The opening address was delivered by Zubin Irani, president – building & industrial systems (India region), United Technologies Corporation (UTC). In his address, Irani stressed on UTC’s goal is about assuring safety and sustainability to its customers and to the country at large. Considering that the real estate industry is one of the largest employers in the country, and buildings are constantly being built everywhere, safety is scant. His concern was the little notice given to preventive measures to ensure safety of workers.

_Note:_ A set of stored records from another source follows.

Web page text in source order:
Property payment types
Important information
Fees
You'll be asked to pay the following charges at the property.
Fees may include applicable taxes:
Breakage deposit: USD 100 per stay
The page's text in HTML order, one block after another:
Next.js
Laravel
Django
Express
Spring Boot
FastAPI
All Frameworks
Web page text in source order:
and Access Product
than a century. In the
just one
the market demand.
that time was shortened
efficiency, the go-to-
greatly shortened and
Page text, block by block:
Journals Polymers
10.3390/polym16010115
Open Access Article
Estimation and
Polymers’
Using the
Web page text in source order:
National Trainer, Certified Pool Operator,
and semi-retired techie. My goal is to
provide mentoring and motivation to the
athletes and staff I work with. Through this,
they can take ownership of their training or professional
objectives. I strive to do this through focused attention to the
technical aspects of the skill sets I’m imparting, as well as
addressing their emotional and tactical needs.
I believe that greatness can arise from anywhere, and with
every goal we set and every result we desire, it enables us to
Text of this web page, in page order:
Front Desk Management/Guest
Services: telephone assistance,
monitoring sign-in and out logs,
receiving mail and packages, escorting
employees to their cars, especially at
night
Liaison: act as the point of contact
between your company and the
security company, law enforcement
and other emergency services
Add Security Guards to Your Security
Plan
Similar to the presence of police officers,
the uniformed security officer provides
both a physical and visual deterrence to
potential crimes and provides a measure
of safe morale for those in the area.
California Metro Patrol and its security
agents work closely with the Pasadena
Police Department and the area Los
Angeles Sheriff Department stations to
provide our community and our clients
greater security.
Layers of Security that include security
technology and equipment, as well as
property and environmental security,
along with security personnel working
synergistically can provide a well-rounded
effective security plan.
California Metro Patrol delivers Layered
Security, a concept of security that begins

The panel discussion that followed Irani’s address was met was much enthusiasm. Moderated by Dr Prem C Jain, chairman of Indian Green Building Council (IGBC), the panellists comprised Sunil Mantri, chairman of Mantri Realty; Gulam Zia, executive director (advisory, retail and hospitality), Knight Frank India; Zubin Irani of UTC; Abhay Mishra, CEO, Mumbai Metro One Pvt Ltd; Jagmohan Lal Arora, GM – rolling stock & depot, L&T Metro (Hyderabad); Sanjay Aggarwal, vice-president (long products), JSW Steel; and Architect Prem Nath, founder of Prem Nath & Associates. The topics chosen for the evening were Sustainable buildings and construction in India; and Changing regulatory and policy frameworks for the construction and infrastructure industry.
Dr Jain opened the subject speaking about what India needs to do in future to make more buildings green. While the total build footprint of green has touched 25 billion sq. ft. it’s still small compared to developed countries. He threw his first question to the panellists asking their views on how India can go to 100 billion sq. ft. in the next 30 years in terms of green? Replying to that Arora said considering that India’s per capita consumption of steel is low and to build more buildings the consumption would have to increase. Prem Nath confirmed that architects have been doing green designs for several years now. One can save power and water and create alternate sources of energy during construction.

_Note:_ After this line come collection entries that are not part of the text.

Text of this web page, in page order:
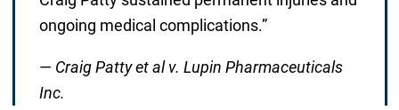
ongoing medical complications.”
— Craig Patty et al v. Lupin Pharmaceuticals
Inc.
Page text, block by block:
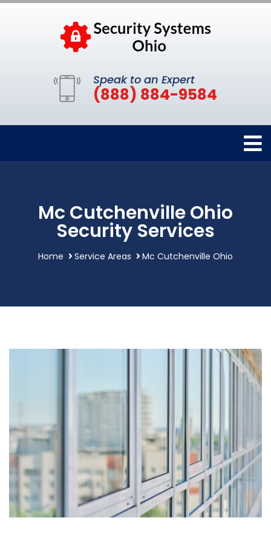
Speak to an Expert
(888) 884-9584
Mc Cutchenville Ohio
Security Services
Home Service Areas Mc Cutchenville Ohio

Mantri averred that all his construction projects are either green or LEED rated. He pointed out some of the issues where the government has failed to step up. One is that environmental clearances are not given quickly even if the building is green, which is a sharp contrast from what was promised. Moreover, the FSI promised to makers of green buildings has also not come through.

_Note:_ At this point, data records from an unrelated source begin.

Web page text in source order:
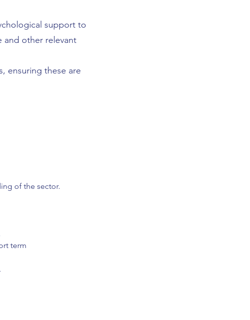
support to
and other relevant
ensuring these are
of the sector.
term
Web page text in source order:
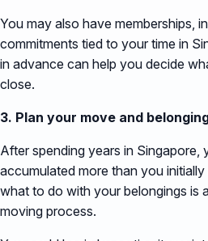
You may also have memberships,
commitments tied to your time in
in advance can help you decide
close.
3. Plan your move and
After spending years in Singapore,
accumulated more than you
what to do with your belongings is
moving process.
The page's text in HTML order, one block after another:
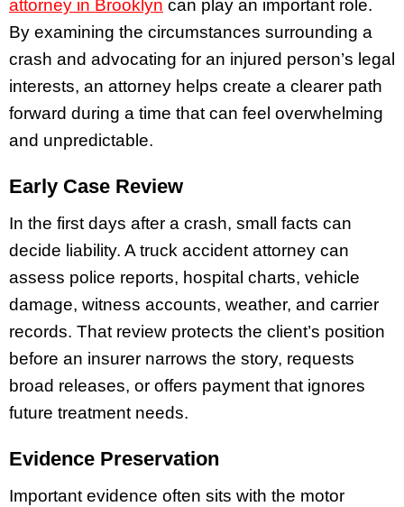
attorney in Brooklyn can play an important role.
By examining the circumstances surrounding a
crash and advocating for an injured person’s legal
interests, an attorney helps create a clearer path
forward during a time that can feel overwhelming
and unpredictable.
Early Case Review
In the first days after a crash, small facts can
decide liability. A truck accident attorney can
assess police reports, hospital charts, vehicle
damage, witness accounts, weather, and carrier
records. That review protects the client’s position
before an insurer narrows the story, requests
broad releases, or offers payment that ignores
future treatment needs.
Evidence Preservation
Important evidence often sits with the motor
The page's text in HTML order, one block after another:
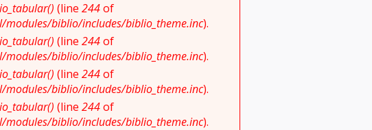
(line 244of
biblio/includes/biblio_theme.inc).
(line 244of
biblio/includes/biblio_theme.inc).
(line 244of
biblio/includes/biblio_theme.inc).
(line 244of
biblio/includes/biblio_theme.inc).

Zia spoke on how maintenance of buildings entrusted to its inhabitants is not taken care of, while Irani explained how making new buildings green and sustainable makes sound business sense. “Considering that all data would be accessible through various interface in the buildings be it security, lighting, chiller plants, fire detection, etc and later analysing them will help improve operations. In terms of existing buildings, there are proposals on offer to bring down energy costs by 30%”, he added.
Mishra of Reliance Metro said that development happens after the city has been built. Public transportation must be in working order before people inhabit a new town. Mantri stressed the need for pre-fabricated buildings and instead eliminate the use of sand and bricks. “One could take recourse to solar heaters and panels, employing local materials for constructing instead of getting carried away with glass.
Developers need to employ Indian architects instead of foreign ones who are fascinated with glass. Constructing a green building means paying a small price for the logo, and building a platinum building saved me Rs 2.5 crore in municipal approval fees, which normally costs Rs 8 crore,” he added.
The panel discussion was followed by the awards. After the awards, the mix of crowd saw everyone catching up with peers and having a good time. You could tell that they were glad they came.